In the vernacular of other functions such as Security or Marketing, this information takes on different flavors but it is essentially the same. A user that fails a login is an event and the rate of traffic on your site from a single external IP address is a Key Risk Indicator (KRI), a numerical measurement that might indicate your site is under Distributed Denial of Service (DDoS) attack. Successful payment is an event and the number of clicks on a suggested catalog item is a Key Performance Indicator (KPI), a numerical measurement that indicates success of a specific offer or product feature. SLIs, KRIs, and KPIs are all numerical indicators, but are referred to differently in different domains, but collectively let's refer to them here as KPIs. So, the definition of observability might look something like this:
Let's go a bit further to the left now and talk about where do Events and KPIs come from. You can probably guess where I’m going: logs, metrics, traces. But what is the relationship? Logs, metrics, and traces are data formats and their payload is events, and SLIs, KRIs, and KPIs collectively are data, or machine data to be more precise. Logs are unstructured text generated in code and they exist because developers need to debug their pre-production code by understanding what events their code is generating. Metrics and traces give you numerical measurements of specific indicators at a point in time and then they are aggregated to produce measurements over time of those same indicators. Logs are almost exclusively the source of events but also provide a huge source of KPIs. For example, the rate of 404 http response codes is an SLI computed by analyzing the rate of specific events over time that can then be monitored. Also, in Security, the rate of failed logins by users, indicating, for example, a possible brute force attack, is a computed KRI that comes from analyzing the rate of failed login events. And in Marketing or Product vernacular, a rate of concurrent users on a site is a computed KPI by analyzing two events such as login and logoff events. Metrics typically carry measurements of infrastructure or application SLIs such as CPU, memory, latency etc., and traces enable computation of measurements of transaction SLIs such as how long it takes to execute specific steps in an important transaction.

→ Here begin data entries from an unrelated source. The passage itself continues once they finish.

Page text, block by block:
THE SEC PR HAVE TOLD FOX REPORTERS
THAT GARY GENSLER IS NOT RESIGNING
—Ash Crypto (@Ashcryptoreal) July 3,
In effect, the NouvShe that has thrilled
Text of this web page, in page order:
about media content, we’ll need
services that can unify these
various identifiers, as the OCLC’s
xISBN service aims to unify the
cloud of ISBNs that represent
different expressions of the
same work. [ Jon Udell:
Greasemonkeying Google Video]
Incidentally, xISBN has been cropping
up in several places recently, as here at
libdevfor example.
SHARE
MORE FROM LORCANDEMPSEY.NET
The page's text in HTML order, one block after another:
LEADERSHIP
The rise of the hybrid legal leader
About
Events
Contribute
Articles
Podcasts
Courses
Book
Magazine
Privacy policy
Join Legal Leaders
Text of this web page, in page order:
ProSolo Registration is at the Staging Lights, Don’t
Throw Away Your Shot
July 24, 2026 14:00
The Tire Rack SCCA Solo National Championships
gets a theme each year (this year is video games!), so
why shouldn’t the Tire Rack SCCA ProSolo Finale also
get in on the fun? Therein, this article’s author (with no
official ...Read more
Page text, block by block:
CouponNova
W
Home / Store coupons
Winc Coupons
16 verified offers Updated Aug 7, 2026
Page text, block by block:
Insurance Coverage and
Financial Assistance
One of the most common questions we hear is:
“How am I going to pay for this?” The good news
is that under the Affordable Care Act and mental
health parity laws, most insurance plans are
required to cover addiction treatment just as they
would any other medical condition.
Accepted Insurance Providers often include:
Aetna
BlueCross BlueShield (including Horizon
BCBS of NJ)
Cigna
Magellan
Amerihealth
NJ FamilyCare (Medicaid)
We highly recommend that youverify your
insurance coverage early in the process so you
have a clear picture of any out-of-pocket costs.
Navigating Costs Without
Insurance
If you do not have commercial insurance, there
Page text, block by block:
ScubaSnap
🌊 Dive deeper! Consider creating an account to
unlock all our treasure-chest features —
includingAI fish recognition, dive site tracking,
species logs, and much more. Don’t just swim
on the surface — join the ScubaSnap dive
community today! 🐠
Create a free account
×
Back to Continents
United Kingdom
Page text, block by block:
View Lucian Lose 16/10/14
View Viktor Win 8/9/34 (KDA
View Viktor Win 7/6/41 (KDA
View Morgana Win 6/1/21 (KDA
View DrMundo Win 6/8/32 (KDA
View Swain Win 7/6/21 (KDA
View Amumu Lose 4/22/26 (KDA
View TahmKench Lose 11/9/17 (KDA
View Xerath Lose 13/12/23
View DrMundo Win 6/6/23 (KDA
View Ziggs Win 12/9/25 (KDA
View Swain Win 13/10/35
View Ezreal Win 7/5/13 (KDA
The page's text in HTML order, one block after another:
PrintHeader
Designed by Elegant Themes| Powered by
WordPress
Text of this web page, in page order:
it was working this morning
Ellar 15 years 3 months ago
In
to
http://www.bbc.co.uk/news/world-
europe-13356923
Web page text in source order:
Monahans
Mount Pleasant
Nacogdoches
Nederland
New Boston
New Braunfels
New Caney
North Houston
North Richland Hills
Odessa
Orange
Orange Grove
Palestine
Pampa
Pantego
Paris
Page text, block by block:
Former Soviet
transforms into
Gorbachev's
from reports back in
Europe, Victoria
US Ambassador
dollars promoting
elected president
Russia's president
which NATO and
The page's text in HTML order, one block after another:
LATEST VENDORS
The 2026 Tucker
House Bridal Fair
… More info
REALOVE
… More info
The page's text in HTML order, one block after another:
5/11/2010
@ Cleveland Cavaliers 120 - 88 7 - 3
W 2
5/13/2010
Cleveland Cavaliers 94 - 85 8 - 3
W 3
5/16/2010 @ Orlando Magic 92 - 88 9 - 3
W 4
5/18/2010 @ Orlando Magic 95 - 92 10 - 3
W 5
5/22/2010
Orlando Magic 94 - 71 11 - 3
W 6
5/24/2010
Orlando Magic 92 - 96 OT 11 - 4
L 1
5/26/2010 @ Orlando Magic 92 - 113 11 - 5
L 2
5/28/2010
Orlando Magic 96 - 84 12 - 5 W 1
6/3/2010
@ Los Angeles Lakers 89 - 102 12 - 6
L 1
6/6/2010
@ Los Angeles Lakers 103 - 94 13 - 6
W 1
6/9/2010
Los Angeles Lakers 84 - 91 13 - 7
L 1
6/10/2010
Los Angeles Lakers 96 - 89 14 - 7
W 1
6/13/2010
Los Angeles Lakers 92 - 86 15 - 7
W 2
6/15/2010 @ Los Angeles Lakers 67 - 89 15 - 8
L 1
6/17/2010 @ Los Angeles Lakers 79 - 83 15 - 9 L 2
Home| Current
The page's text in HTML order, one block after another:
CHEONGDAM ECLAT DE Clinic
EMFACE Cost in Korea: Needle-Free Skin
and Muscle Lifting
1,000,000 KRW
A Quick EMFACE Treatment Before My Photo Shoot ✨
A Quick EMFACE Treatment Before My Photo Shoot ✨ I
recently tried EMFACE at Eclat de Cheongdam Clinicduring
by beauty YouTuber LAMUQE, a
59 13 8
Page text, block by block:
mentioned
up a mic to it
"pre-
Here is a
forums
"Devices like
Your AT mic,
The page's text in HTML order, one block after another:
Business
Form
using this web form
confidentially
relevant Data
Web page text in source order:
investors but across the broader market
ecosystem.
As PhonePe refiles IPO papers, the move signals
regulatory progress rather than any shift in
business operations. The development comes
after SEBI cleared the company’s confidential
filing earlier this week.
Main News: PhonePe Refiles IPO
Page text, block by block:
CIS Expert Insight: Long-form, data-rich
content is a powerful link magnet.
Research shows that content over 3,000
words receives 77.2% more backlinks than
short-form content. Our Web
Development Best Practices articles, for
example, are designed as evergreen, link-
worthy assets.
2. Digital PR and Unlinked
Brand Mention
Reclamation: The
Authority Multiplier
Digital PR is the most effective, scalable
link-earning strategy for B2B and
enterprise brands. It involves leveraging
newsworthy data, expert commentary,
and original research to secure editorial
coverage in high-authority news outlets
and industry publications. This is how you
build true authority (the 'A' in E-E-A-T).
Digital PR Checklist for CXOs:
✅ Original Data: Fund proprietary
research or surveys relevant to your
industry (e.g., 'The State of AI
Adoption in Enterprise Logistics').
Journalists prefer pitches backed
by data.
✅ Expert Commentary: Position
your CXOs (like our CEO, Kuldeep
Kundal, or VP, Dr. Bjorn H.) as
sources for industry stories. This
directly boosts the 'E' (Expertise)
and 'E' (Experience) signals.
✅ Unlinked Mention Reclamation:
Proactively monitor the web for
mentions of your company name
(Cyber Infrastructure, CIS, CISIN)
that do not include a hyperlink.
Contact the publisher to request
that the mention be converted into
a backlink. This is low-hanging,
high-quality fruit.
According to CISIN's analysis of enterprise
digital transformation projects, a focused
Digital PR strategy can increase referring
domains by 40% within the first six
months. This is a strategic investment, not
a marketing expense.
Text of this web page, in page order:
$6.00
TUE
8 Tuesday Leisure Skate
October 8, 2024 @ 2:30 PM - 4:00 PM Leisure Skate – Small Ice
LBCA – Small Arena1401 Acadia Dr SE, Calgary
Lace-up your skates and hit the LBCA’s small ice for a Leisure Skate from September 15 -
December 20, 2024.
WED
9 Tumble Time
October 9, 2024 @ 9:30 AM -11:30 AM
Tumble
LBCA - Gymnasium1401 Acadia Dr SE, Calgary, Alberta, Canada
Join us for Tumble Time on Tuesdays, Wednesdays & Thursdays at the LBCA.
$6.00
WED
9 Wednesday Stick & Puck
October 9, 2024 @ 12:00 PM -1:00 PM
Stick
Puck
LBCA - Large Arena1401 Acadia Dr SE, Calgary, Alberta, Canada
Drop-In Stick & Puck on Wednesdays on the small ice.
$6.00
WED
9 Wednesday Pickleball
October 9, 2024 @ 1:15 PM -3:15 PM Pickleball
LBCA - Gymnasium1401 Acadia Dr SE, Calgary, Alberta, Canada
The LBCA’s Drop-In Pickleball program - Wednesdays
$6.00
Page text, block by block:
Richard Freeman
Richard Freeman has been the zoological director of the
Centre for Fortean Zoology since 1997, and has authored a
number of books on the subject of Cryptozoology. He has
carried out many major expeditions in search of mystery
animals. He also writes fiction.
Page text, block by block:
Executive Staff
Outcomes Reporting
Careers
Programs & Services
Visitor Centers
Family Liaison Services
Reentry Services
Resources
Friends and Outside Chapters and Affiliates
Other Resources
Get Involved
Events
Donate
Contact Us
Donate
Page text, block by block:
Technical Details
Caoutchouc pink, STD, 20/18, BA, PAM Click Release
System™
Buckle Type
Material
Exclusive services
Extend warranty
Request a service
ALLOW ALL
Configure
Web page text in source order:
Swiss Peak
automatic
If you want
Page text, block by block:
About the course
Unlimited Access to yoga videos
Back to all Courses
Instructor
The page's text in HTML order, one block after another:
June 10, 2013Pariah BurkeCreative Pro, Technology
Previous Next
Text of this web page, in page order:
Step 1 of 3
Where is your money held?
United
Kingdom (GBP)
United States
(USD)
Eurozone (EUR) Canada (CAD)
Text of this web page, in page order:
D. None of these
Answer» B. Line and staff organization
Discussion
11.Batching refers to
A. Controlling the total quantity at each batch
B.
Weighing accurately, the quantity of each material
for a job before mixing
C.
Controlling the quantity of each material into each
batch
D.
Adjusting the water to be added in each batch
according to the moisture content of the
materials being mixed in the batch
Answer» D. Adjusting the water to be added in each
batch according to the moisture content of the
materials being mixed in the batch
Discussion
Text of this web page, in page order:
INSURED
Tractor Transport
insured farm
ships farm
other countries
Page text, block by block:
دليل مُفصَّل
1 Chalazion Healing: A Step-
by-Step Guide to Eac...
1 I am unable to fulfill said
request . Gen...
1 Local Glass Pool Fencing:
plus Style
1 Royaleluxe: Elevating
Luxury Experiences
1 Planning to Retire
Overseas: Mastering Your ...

So, what is my point? Logs, metrics, and traces don’t give you observability… monitoring and analysis of events and KPIs do. In the end, it looks something like this:
Enterprises use some combination of these three different data formats to capture events and compute KPIs required to achieve their objectives, typically more than just one and typically reliability, security and compliance, and more and more often, business intelligence objectives as well. In digital business, looking at the same events and KPIs through a different lens is required to maximize return on managing machine data and achieving enterprise objectives.
In other words, while technology vendors can obsess over data formats, business leaders and employees, at the end of the day, focus their energies on achieving business objectives. Hence, the value they need from their observability platform should be objectives-driven across variety of functions and business requirements. That’s what we’re focused on at Sumo Logic.